Friday, July 20, 2012

Voices of Crowds

Political gaffes are interesting less because of what is said, but by how their interpretation on both sides of the aisle illustrates larger political themes.  When Romney said "corporations are people too", he was likely talking about the shareholders and workers, who deserved to be included in the conversation.  But this mattered less than the way it seemed to succinctly illustrate the left's perception of conservatives caring more about the profits of big business than their negative, corrupting effects in society.

Obama's recent gaffe about what small businesses - taken out of context to mean that small businesses are wholly reliant on government, likely in fact meaning that they are not wholly unreliant (two quite different claims) - illustrate what different political sides want to focus on.

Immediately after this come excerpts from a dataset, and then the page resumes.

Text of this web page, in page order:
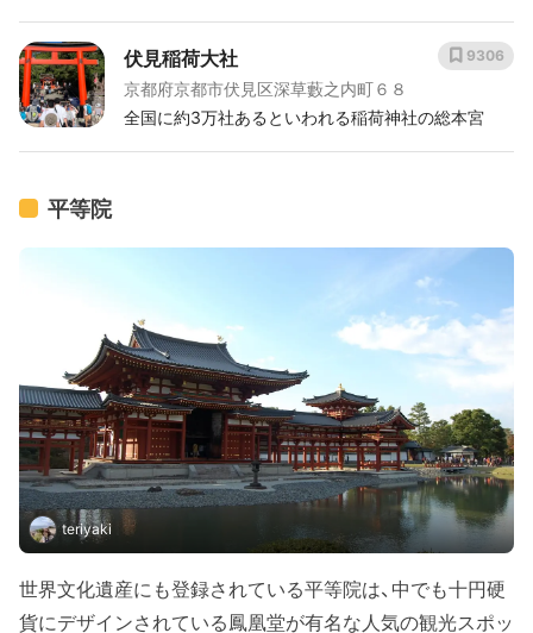
伏見稲荷大社
京都府京都市伏見区深草藪之内町６８
全国に約3万社あるといわれる稲荷神社の総本宮
9306
平等院
teriyaki
世界文化遺産にも登録されている平等院は、中でも十円硬
貨にデザインされている鳳凰堂が有名な人気の観光スポッ
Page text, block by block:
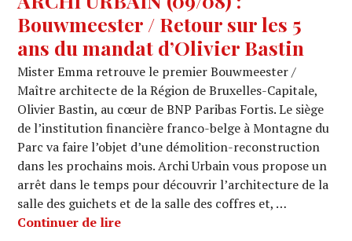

In much of our political discourse, we have arguments over gut feelings, or larger narratives with implicit assumptions, not by debating those grand philosophical ideals, but rather by quibbling with details by proxy - raising anecdotes, emphasizing facts that support our side, etc.

Romney/conservatives think liberals over-emphasize the importance of government.  Obama/liberals think conservatives underestimate importance of government.

I suppose in the end all of this stuff, marginal as it appears at the time, nibbles away into the formation of political movements over the decades.  But in the moment, it all feels a bit too much like we're all caught in a sort of molasses-like political ether in which much of what we communicate to one another is merely an expression of larger, intangible forces.